AMD: R8xx Speculation

OpenGL guy · Aug 19, 2009

no-X said:
I'd like to know, what's the major cause of the R600's TMUs performance (compared to todays TMUs) - whether the native FP16 support, or the point samplers. Still thinking about the low (60%) performance difference between HD2900XT and HD4890 in current game w/o FSAA.

You can't take one example and try to extrapolate from that. For example, are you certain the HD4890 is not CPU-limited at the chosen settings? 1680x1050 is not a very high resolution.

w0mbat · Aug 19, 2009

Jawed said:
http://techpulse360.com/2009/08/12/...en-graphics-chips-you-wont-believe-your-eyes/

Hahaha. What r they trying to proof with that?

Thay see me rollin´, they hatin´

Mintmaster · Aug 19, 2009

mczak said:
Maybe never, because at this point it would make more sense to just use shader alus for filtering?

Filtering is a lot cheaper than you think.
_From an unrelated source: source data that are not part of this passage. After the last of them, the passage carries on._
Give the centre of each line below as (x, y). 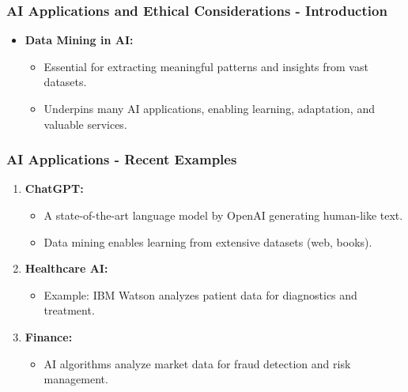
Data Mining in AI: (79, 40)
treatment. (69, 310)
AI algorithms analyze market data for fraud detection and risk (197, 363)
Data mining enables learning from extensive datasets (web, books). (208, 241)
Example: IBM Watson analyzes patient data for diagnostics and (200, 294)
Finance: (49, 336)
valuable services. (85, 124)
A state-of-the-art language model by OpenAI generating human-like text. (223, 215)
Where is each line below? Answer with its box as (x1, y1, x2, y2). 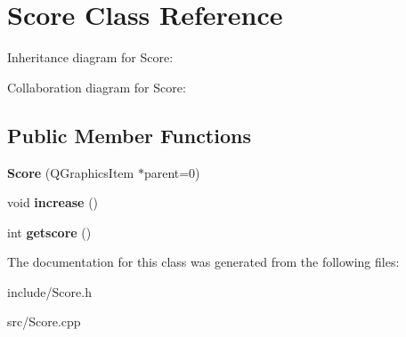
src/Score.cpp (7, 312, 81, 331)
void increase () (7, 193, 99, 212)
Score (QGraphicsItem (7, 163, 134, 181)
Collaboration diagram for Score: (7, 77, 186, 96)
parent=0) (143, 163, 200, 181)
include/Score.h (7, 282, 92, 301)
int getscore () (7, 222, 92, 241)
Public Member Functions (7, 121, 251, 148)

It's fixed function, fixed data flow arithmetic with one operand being low precision.

Davros said:
@jawed
why do you care about 8bit textures in this day and age ?

Maybe because 95%+ of textures are still 8-bit? Even when you need more range there's a host of solutions out there that don't need FP16 textures.

Jawed said:
RV730's 32 TUs were squandered

Why do you say that? Just because of the ratio compared to RV770? NVidia has always emphasized perf/mm2, and they doubled 8-bit bilinear throughput from G80 to G90, despite G80 already having higher TEX:ALU than RV730.
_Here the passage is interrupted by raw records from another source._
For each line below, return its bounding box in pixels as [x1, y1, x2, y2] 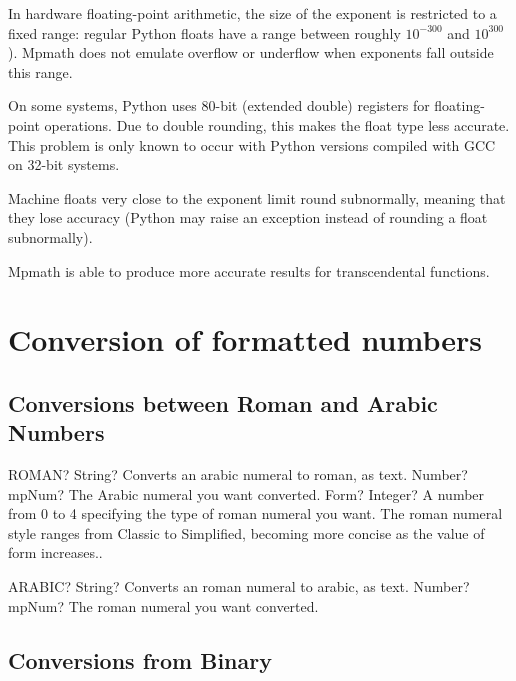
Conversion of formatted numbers [8, 319, 482, 360]
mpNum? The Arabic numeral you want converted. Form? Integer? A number [8, 483, 485, 504]
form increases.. [8, 542, 103, 563]
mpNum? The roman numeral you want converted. [8, 595, 319, 616]
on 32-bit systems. [8, 154, 120, 175]
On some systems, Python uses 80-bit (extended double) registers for [8, 95, 430, 116]
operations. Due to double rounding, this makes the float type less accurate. [44, 114, 510, 135]
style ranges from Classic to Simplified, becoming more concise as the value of [8, 522, 485, 543]

It's not squandered by any means. Go look at digit-life's shader tests, and then consider real-world conditions with AF enabled.

Jawed · Aug 19, 2009

CarstenS said:
Thanks, but no, that's not what I meant. I was merely referring to the "rumor" that started with Olicks presentation on id tech6 and wormed its way through doubled ROP-count on all DX11 chips compared to their DX10 predecessors (which may very well be more than just a rumor).

Ha, well I've even less idea what you're referring to now.
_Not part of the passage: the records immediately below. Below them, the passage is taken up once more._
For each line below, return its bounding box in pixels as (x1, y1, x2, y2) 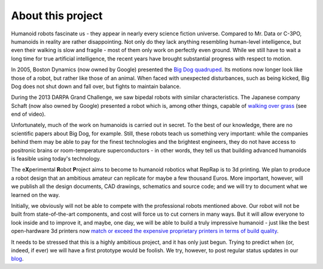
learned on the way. (11, 191, 60, 198)
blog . (11, 255, 24, 262)
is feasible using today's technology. (11, 155, 102, 162)
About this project (11, 9, 103, 22)
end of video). (11, 111, 46, 118)
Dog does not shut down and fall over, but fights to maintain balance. (11, 83, 181, 90)
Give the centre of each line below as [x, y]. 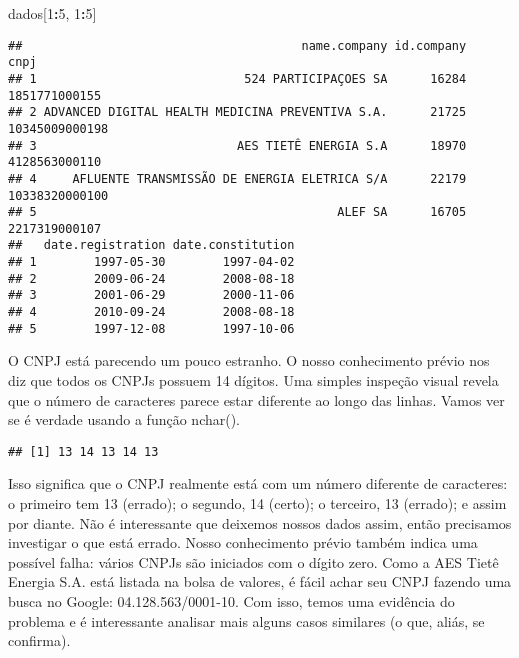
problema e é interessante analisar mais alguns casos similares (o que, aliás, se [246, 620]
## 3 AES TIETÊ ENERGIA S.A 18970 [237, 145]
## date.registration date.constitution [151, 245]
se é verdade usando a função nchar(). [124, 419]
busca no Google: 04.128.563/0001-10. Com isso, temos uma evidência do [231, 601]
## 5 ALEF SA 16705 [237, 212]
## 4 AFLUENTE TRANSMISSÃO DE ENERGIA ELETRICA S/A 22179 [237, 178]
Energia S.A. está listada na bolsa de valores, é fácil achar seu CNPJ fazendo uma [260, 581]
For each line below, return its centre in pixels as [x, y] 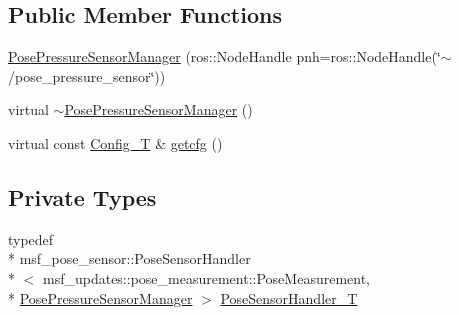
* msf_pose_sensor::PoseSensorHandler [129, 258]
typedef [31, 238]
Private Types [82, 196]
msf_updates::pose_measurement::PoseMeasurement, [206, 277]
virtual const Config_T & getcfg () [115, 142]
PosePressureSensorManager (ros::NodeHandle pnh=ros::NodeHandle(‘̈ [224, 56]
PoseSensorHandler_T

Would TA be have to beefed up significantly/ a bit in order to support the required 16k-textures?

It's only an extra bit in address computations that are already 13-bit. I can't see anything significant there.

Jawed

no-X · Aug 19, 2009

OpenGL guy said:
You can't take one example and try to extrapolate from that. For example, are you certain the HD4890 is not CPU-limited at the chosen settings? 1680x1050 is not a very high resolution.

These results are based on 8 games, not one. The performance delta between HD4890 and GTX285 in other CB tests are only 4% higher when going from 1680 to 2560, so I'm quite sure, that CPU limitation affects this result by less than 4%.

Jawed · Aug 19, 2009

Mintmaster said:
It's not squandered by any means.

All the evidence is in HD4770, which has the same number of TUs as HD4670 at the same clock, and radically more performance. HD4770's mixture of TUs, ALUs, RBEs and bandwidth is "perfect" in many ways.

HD4770 appears to be bandwidth constrained, but one test I looked at showed no signs of bandwidth limitation, i.e. with bandwidth increases > core clock increases scaling was limited by core clock.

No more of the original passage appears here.